Ahhhh

as123's picture

This is definitely a "First World Problem" situation, but I'm pretty upset. We bought all three of the kids Kindle Fire's for Christmas. Since then they've gone through THREE replacements because they've broken them. I finally decided that I wasn't going to let them use the one remaining kindle that I just had replaced this week. I figure if they can't appreciate and take care of the first three they don't get another shot.

I went to go use said Kindle this morning and it was missing from my bedside table where I left it. I look all over the house and find the youngest (SS12) looking at YouTube on the kindle. I told him that the new Kindle wasn't for them to use. His response was "but I want to." At this point I thought that I might get some backup from their dad, since I already made it clear that I didn't really want them using it. Alas, as per usual I received no back up. He just went out to our porch and finished his coffee.

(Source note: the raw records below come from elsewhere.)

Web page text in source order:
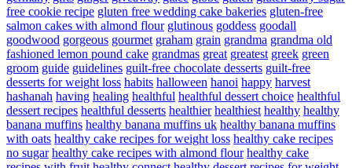
free cookie recipe gluten free wedding cake bakeries gluten-free
salmon cakes with almond flour glutinous goddess goodall
goodwood gorgeous gourmet graham grain grandma grandma old
fashioned lemon pound cake grandmas great greatest greek green
groom guide guidelines guilt-free chocolate desserts guilt-free
desserts for weight loss habits halloween hanoi happy harvest
hashanah having healing healthful healthful dessert choice healthful
dessert recipes healthful desserts healthier healthiest healthy healthy
banana muffins healthy banana muffins uk healthy banana muffins
with oats healthy cake recipes for weight loss healthy cake recipes
no sugar healthy cake recipes with almond flour healthy cake
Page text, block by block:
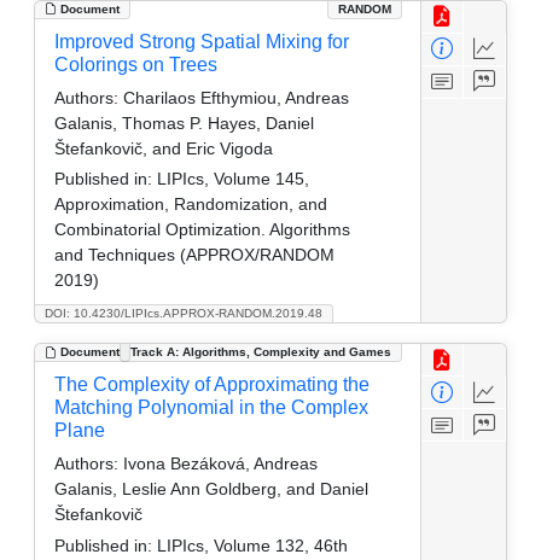
Document RANDOM
DOI: 10.4230/LIPIcs.APPROX-RANDOM.2019.48
Improved Strong Spatial Mixing for
Colorings on Trees
Authors: Charilaos Efthymiou, Andreas
Galanis, Thomas P. Hayes, Daniel
Štefankovič, and Eric Vigoda
Published in: LIPIcs, Volume 145,
Approximation, Randomization, and
Combinatorial Optimization. Algorithms
and Techniques (APPROX/RANDOM
2019)
Document Track A: Algorithms, Complexity and Games
The Complexity of Approximating the
Matching Polynomial in the Complex
Plane
Authors: Ivona Bezáková, Andreas
Galanis, Leslie Ann Goldberg, and Daniel
Štefankovič
Published in: LIPIcs, Volume 132, 46th
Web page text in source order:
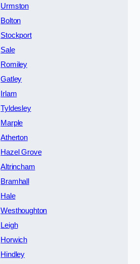
Urmston
Bolton
Stockport
Sale
Romiley
Gatley
Irlam
Tyldesley
Marple
Atherton
Hazel Grove
Altrincham
Bramhall
Hale
Westhoughton
Leigh
Horwich
Hindley
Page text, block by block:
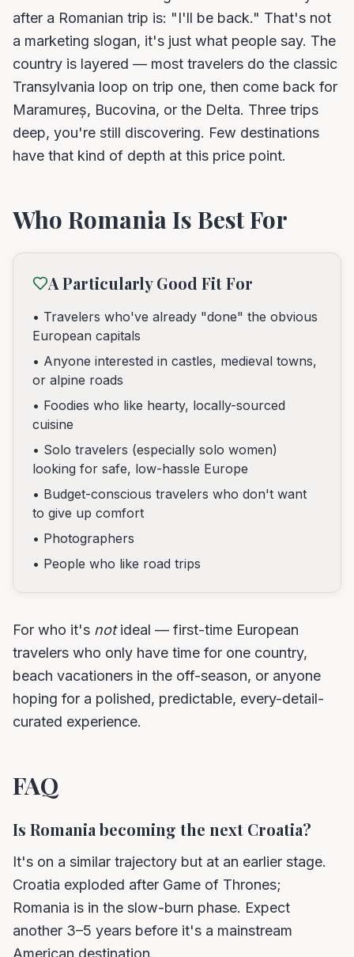
after a Romanian trip is: "I'll be back." That's not
a marketing slogan, it's just what people say. The
country is layered — most travelers do the classic
Transylvania loop on trip one, then come back for
Maramureș, Bucovina, or the Delta. Three trips
deep, you're still discovering. Few destinations
have that kind of depth at this price point.
Who Romania Is Best For
A Particularly Good Fit For
• Travelers who've already "done" the obvious
European capitals
• Anyone interested in castles, medieval towns,
or alpine roads
• Foodies who like hearty, locally-sourced
cuisine
• Solo travelers (especially solo women)
looking for safe, low-hassle Europe
• Budget-conscious travelers who don't want
to give up comfort
• Photographers
• People who like road trips
For who it's notideal — first-time European
travelers who only have time for one country,
beach vacationers in the off-season, or anyone
hoping for a polished, predictable, every-detail-
curated experience.
FAQ
Is Romania becoming the next Croatia?
It's on a similar trajectory but at an earlier stage.
Croatia exploded after Game of Thrones;
Romania is in the slow-burn phase. Expect
another 3–5 years before it's a mainstream
American destination.

My biggest complaint isn't that he's using the Kindle (although I'm not happy about that), but that he went into our bedroom without asking and then took the damn thing without asking as well. Is it really too much to ask that in a house with more rooms than they need that my fucking bedroom is the only off limits place? They don't even respect me enough to not go into my office and mess with things. I don't go into his bedroom and take stuff. I hate that I'm always put into the position of being the bad guy because I want to be respected.

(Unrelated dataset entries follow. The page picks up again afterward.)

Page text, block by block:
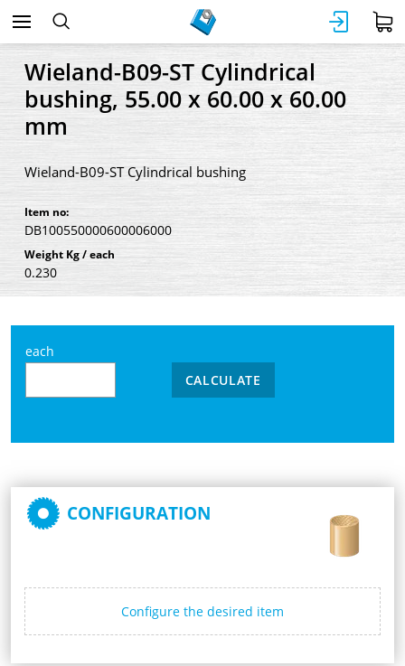
Wieland-B09-ST Cylindrical
bushing, 55.00 x 60.00 x 60.00
mm
Wieland-B09-ST Cylindrical bushing
Item no:
DB100550000600006000
Weight Kg / each
0.230
each
CALCULATE
CONFIGURATION
Configure the desired item
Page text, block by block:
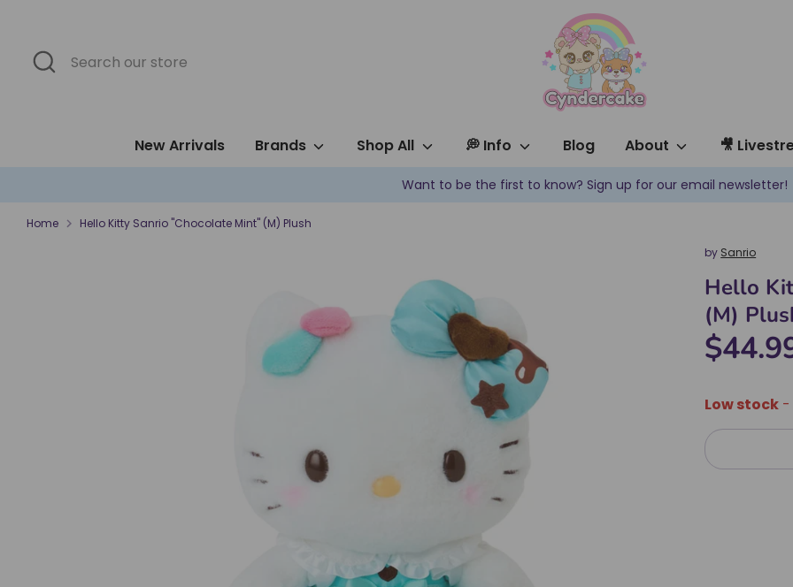
contentSearch
Search
our
New Arrivals Brands Shop All 💭 Info Blog About 🎥
Want to be the first to know? Sign up for our email newsletter!
Home
Hello Kitty Sanrio "Chocolate Mint" (M) Plush
by Sanrio
Hello
(M)
Low stock -

Am I in the wrong on this? Any thoughts would be helpful.

oldone's picture

When he said "But I want to" you should have looked him in the eye and said "I'd like to wring your neck but I won't". or "Just because I want you to drop dead doesn't mean it's going to happen." }:)

as123's picture

Hahaha! As much as I'd LOVE to say something like that sometimes I don't know if it would help me win the popularity contest that is step parenting. I'll just say it in my head!

as123's picture

That's a good idea. I'll probably do something like that in the future. Though it'll be sad to have to lock everything up in my own house.

as123's picture

Fortunately it's not that bad in our house. They don't normally go in our room, this is the first (and hopefully last) time it's happened. I'm glad you figured out a good solution!

Endoftether1982's picture

You're not wrong at all. You should be able to have your bedroom completely off limits. A SERIOUS word with Dad is in order, I think....

as123's picture

Thanks. I honestly have had this conversation before. Every time one of the kids comes in our room without asking I ask them if they got permission. Their dad just smiles and lets them do whatever they please. I don't know if yet another conversation would be beneficial or if he'll just side with his "babies."

as123's picture

You're right, the problem is definitely with him. He was actually helping me look for it when I came across SS using it. When he hearde start questioning the kid about it he went back outside. When I went out there to tell him I found it he said that he heard, that's why he went back outside. When I told him my thoughts in it he said he agreed with me but then pulled he "well technically the last time the kindle broke want their fault" line so I just went back inside.

Onefootout's picture

Absolutely not, you're not wrong at all. Sorry your DH didnt back you up. That was not nice at all. In fact your DH's conduct concerns me much more than that of the spoiled brat.

I have problems keeping my SS16 out of my bedroom, but he goes in there to cling to his dad, not to steal things, fortunately.

I'd recommend getting a lock that allows you to lock the door from the outside. You may want to talk with DH and then the kids. You have a right to ban the kids from YOUR room, and keep them away from YOUR stuff. . And if DH disagrees too bad, just tell him his ageement is not required when it comes to your bedroom and your things. You are just putting him and the kids on notice of what your rules will be regarding your room and your belongings.

WarmBody's picture

Kid's wants do not trump parent's rules. It is that simple.

They are NOT our equals and need to know that. It is about respect and teaching kids manners.